O JAGUAR NO PANTANAL – UMA ETNOGRAFIA MULTIESPÉCIES.
Este trabalho é fruto de uma pesquisa etnográfica desenvolvida no Pantanal matogrossense brasileiro, em propriedades rurais que abrigaram projetos científicos voltados para o estudo e a preservação da onça-pintada, ou jaguar. Há uma relação complexa entre ecologia, caça, criação de gado e turismo nessa região, que é habitada secularmente por gente e vacas. A onça é vista muitas vezes como um problema ou animal nocivo nesse contexto, o que remete às histórias locais sobre os zagaieiros, antigos caçadores que enfrentavam as onças apenas com uma espécie de lança de origem indígena, a zagaia.
Nos estudos científicos realizados nas fazendas pantaneiras, a caça se converte em captura, e a onça, ao invés de ser abatida, leva um tiro de dardo anestésico para que possa fornecer dados e amostras para pesquisas. Há neste caso um processo de transição nas relações entre humanos e animais no âmbito do qual a natureza ameaçadora do passado se converte numa natureza frágil, ameaçada, que passa a precisar ser protegida das ações humanas.
O Pantanal é também procurado por turistas de várias partes do mundo, que querem observar animais selvagens. O aparato turístico, com caminhonetes, guias, câmeras, produz uma determinada relação, colocando o humano na posição do sujeito observador e o animal na condição do objeto observado. O recorte ecológico depende, entretanto, de uma exclusão da presença humana na paisagem.
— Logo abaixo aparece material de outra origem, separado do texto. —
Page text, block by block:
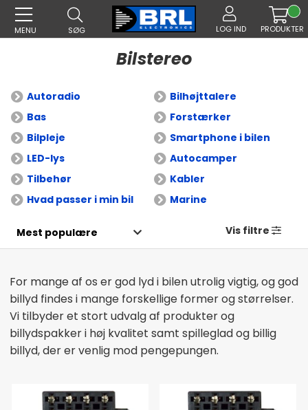
MENU SØG LOG IND PRODUKTER
Bilstereo
Autoradio
Bilhøjttalere
Bas
Forstærker
Bilpleje
Smartphone i bilen
LED-lys
Autocamper
Tilbehør
Kabler
Hvad passer i min bil
Marine
For mange af os er god lyd i bilen utrolig vigtig, og god
billyd findes i mange forskellige former og størrelser.
Vi tilbyder et stort udvalg af produkter og
billydspakker i høj kvalitet samt spilleglad og billig
billyd, der er venlig mod pengepungen.
Vis filtre
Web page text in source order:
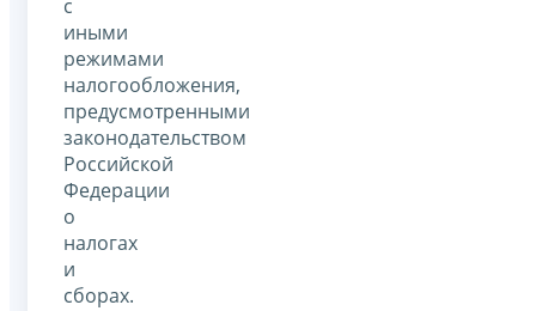
с
иными
режимами
налогообложения,
предусмотренными
законодательством
Российской
Федерации
о
налогах
и
сборах.
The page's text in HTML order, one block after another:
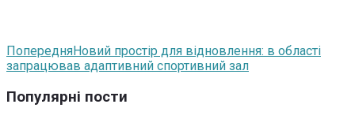
ПопередняНовий простір для відновлення: в області
запрацював адаптивний спортивний зал
Популярні пости
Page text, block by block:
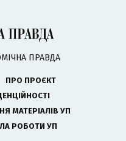
ПРАВДА
ПРО ПРОЄКТ
МАТЕРІАЛІВ УП
РОБОТИ УП
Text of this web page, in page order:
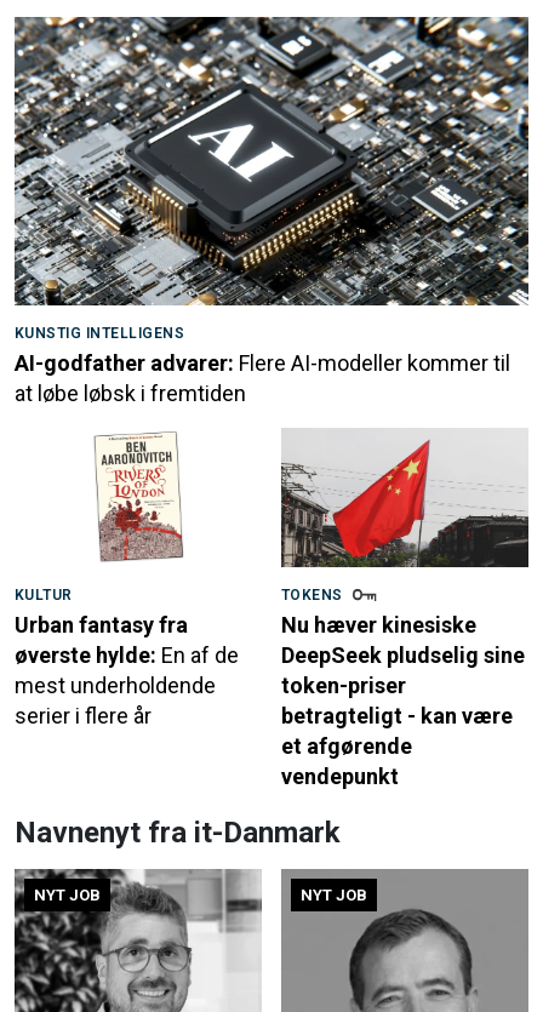
KUNSTIG INTELLIGENS
AI-godfather advarer: Flere AI-modeller kommer til
at løbe løbsk i fremtiden
KULTUR
Urban fantasy fra
øverste hylde: En af de
mest underholdende
serier i flere år
TOKENS
Nu hæver kinesiske
DeepSeek pludselig sine
token-priser
betragteligt - kan være
et afgørende
vendepunkt
Navnenyt fra it-Danmark
NYT JOB NYT JOB
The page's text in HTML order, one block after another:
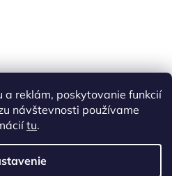
a reklám, poskytovanie funkcií
návštevnosti používame
tu.
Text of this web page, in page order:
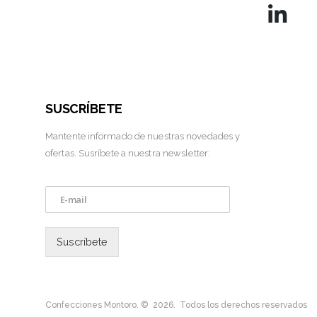
SUSCRÍBETE
Mantente informado de nuestras novedades y
ofertas. Susríbete a nuestra newsletter:
Suscríbete
Confecciones Montoro. © 2026. Todos los derechos reservados
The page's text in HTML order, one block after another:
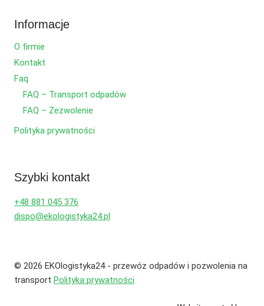
Informacje
O firmie
Kontakt
Faq
FAQ – Transport odpadów
FAQ – Zezwolenie
Polityka prywatności
Szybki kontakt
+48 881 045 376
dispo@ekologistyka24.pl
© 2026 EKOlogistyka24 - przewóz odpadów i pozwolenia na
transport Polityka prywatności
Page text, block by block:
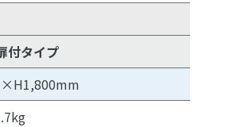
付タイプ
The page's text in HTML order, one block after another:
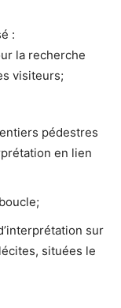
:
la recherche
visiteurs;
pédestres
en lien
sur
situées le
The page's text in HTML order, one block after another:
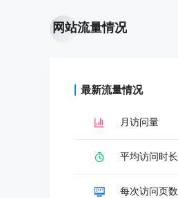
网站流量情况
最新流量情况
月访问量
平均访问时长
每次访问页数
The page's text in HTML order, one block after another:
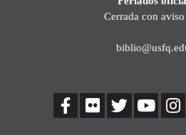
Cerrada con
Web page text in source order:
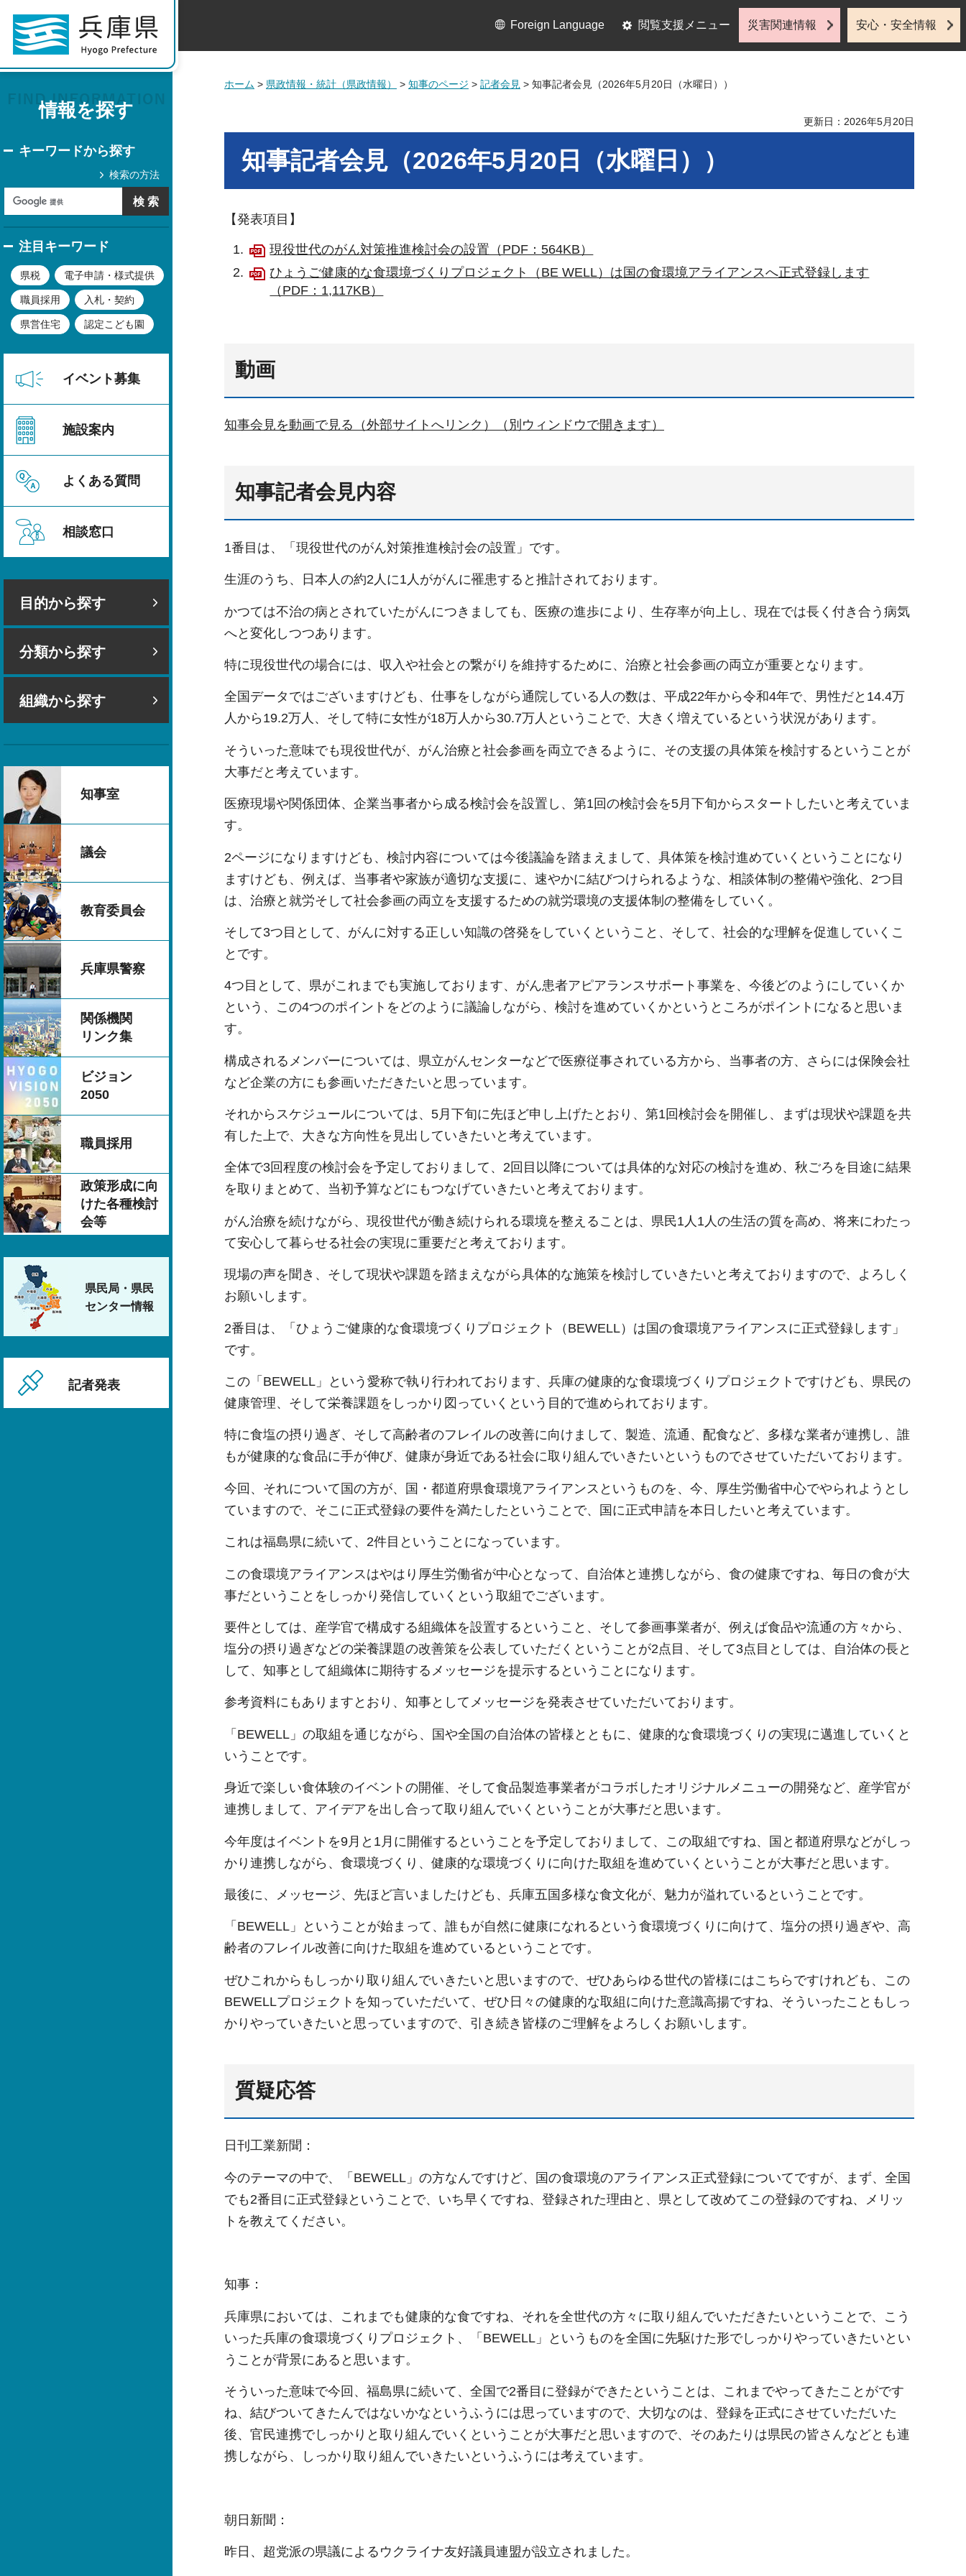
情報を探す
キーワードから探す
検索の方法
注目キーワード
県税 電子申請・様式提供
職員採用 入札・契約
県営住宅 認定こども園
イベント募集
施設案内
よくある質問
相談窓口
目的から探す
分類から探す
組織から探す
知事室
議会
教育委員会
兵庫県警察
関係機関
リンク集
ビジョン
2050
職員採用
政策形成に向
けた各種検討
会等
県民局・県民
センター情報
記者発表
Foreign Language 閲覧支援メニュー 災害関連情報 安心・安全情報
ホーム > 県政情報・統計（県政情報） > 知事のページ > 記者会見 > 知事記者会見（2026年5月20日（水曜日））
更新日：2026年5月20日
知事記者会見（2026年5月20日（水曜日））
【発表項目】
現役世代のがん対策推進検討会の設置（PDF：564KB）
ひょうご健康的な食環境づくりプロジェクト（BE WELL）は国の食環境アライアンスへ正式登録します
（PDF：1,117KB）
動画
知事会見を動画で見る（外部サイトへリンク）（別ウィンドウで開きます）
知事記者会見内容
1番目は、「現役世代のがん対策推進検討会の設置」です。
生涯のうち、日本人の約2人に1人ががんに罹患すると推計されております。
かつては不治の病とされていたがんにつきましても、医療の進歩により、生存率が向上し、現在では長く付き合う病気
へと変化しつつあります。
特に現役世代の場合には、収入や社会との繋がりを維持するために、治療と社会参画の両立が重要となります。
全国データではございますけども、仕事をしながら通院している人の数は、平成22年から令和4年で、男性だと14.4万
人から19.2万人、そして特に女性が18万人から30.7万人ということで、大きく増えているという状況があります。
そういった意味でも現役世代が、がん治療と社会参画を両立できるように、その支援の具体策を検討するということが
大事だと考えています。
医療現場や関係団体、企業当事者から成る検討会を設置し、第1回の検討会を5月下旬からスタートしたいと考えていま
す。
2ページになりますけども、検討内容については今後議論を踏まえまして、具体策を検討進めていくということになり
ますけども、例えば、当事者や家族が適切な支援に、速やかに結びつけられるような、相談体制の整備や強化、2つ目
は、治療と就労そして社会参画の両立を支援するための就労環境の支援体制の整備をしていく。
そして3つ目として、がんに対する正しい知識の啓発をしていくということ、そして、社会的な理解を促進していくこ
とです。
4つ目として、県がこれまでも実施しております、がん患者アピアランスサポート事業を、今後どのようにしていくか
という、この4つのポイントをどのように議論しながら、検討を進めていくかというところがポイントになると思いま
す。
構成されるメンバーについては、県立がんセンターなどで医療従事されている方から、当事者の方、さらには保険会社
など企業の方にも参画いただきたいと思っています。
それからスケジュールについては、5月下旬に先ほど申し上げたとおり、第1回検討会を開催し、まずは現状や課題を共
有した上で、大きな方向性を見出していきたいと考えています。
全体で3回程度の検討会を予定しておりまして、2回目以降については具体的な対応の検討を進め、秋ごろを目途に結果
を取りまとめて、当初予算などにもつなげていきたいと考えております。
がん治療を続けながら、現役世代が働き続けられる環境を整えることは、県民1人1人の生活の質を高め、将来にわたっ
て安心して暮らせる社会の実現に重要だと考えております。
現場の声を聞き、そして現状や課題を踏まえながら具体的な施策を検討していきたいと考えておりますので、よろしく
お願いします。
2番目は、「ひょうご健康的な食環境づくりプロジェクト（BEWELL）は国の食環境アライアンスに正式登録します」
です。
この「BEWELL」という愛称で執り行われております、兵庫の健康的な食環境づくりプロジェクトですけども、県民の
健康管理、そして栄養課題をしっかり図っていくという目的で進められております。
特に食塩の摂り過ぎ、そして高齢者のフレイルの改善に向けまして、製造、流通、配食など、多様な業者が連携し、誰
もが健康的な食品に手が伸び、健康が身近である社会に取り組んでいきたいというものでさせていただいております。
今回、それについて国の方が、国・都道府県食環境アライアンスというものを、今、厚生労働省中心でやられようとし
ていますので、そこに正式登録の要件を満たしたということで、国に正式申請を本日したいと考えています。
これは福島県に続いて、2件目ということになっています。
この食環境アライアンスはやはり厚生労働省が中心となって、自治体と連携しながら、食の健康ですね、毎日の食が大
事だということをしっかり発信していくという取組でございます。
要件としては、産学官で構成する組織体を設置するということ、そして参画事業者が、例えば食品や流通の方々から、
塩分の摂り過ぎなどの栄養課題の改善策を公表していただくということが2点目、そして3点目としては、自治体の長と
して、知事として組織体に期待するメッセージを提示するということになります。
参考資料にもありますとおり、知事としてメッセージを発表させていただいております。
「BEWELL」の取組を通じながら、国や全国の自治体の皆様とともに、健康的な食環境づくりの実現に邁進していくと
いうことです。
身近で楽しい食体験のイベントの開催、そして食品製造事業者がコラボしたオリジナルメニューの開発など、産学官が
連携しまして、アイデアを出し合って取り組んでいくということが大事だと思います。
今年度はイベントを9月と1月に開催するということを予定しておりまして、この取組ですね、国と都道府県などがしっ
かり連携しながら、食環境づくり、健康的な環境づくりに向けた取組を進めていくということが大事だと思います。
最後に、メッセージ、先ほど言いましたけども、兵庫五国多様な食文化が、魅力が溢れているということです。
「BEWELL」ということが始まって、誰もが自然に健康になれるという食環境づくりに向けて、塩分の摂り過ぎや、高
齢者のフレイル改善に向けた取組を進めているということです。
ぜひこれからもしっかり取り組んでいきたいと思いますので、ぜひあらゆる世代の皆様にはこちらですけれども、この
BEWELLプロジェクトを知っていただいて、ぜひ日々の健康的な取組に向けた意識高揚ですね、そういったこともしっ
かりやっていきたいと思っていますので、引き続き皆様のご理解をよろしくお願いします。
質疑応答
日刊工業新聞：
今のテーマの中で、「BEWELL」の方なんですけど、国の食環境のアライアンス正式登録についてですが、まず、全国
でも2番目に正式登録ということで、いち早くですね、登録された理由と、県として改めてこの登録のですね、メリッ
トを教えてください。
知事：
兵庫県においては、これまでも健康的な食ですね、それを全世代の方々に取り組んでいただきたいということで、こう
いった兵庫の食環境づくりプロジェクト、「BEWELL」というものを全国に先駆けた形でしっかりやっていきたいとい
うことが背景にあると思います。
そういった意味で今回、福島県に続いて、全国で2番目に登録ができたということは、これまでやってきたことがです
ね、結びついてきたんではないかなというふうには思っていますので、大切なのは、登録を正式にさせていただいた
後、官民連携でしっかりと取り組んでいくということが大事だと思いますので、そのあたりは県民の皆さんなどとも連
携しながら、しっかり取り組んでいきたいというふうには考えています。
朝日新聞：
昨日、超党派の県議によるウクライナ友好議員連盟が設立されました。

Mas se vacas e vaqueiros desaparecem de cena no turismo, ele ganham o primeiro plano nos relatos apresentados neste estudo.
O objetivo do trabalho é entender as relações constituídas em um lugar habitado por gente, gado e onças, onde as relações entre ver e ser visto, predador e presa, caçador humano e animal, são questões cruciais. A temática da reciprocidade do olhar pode dar origem a uma série de questões, principalmente quando a onça deixa de ser um item numa coleção de história natural e passa a habitar um mundo vivido.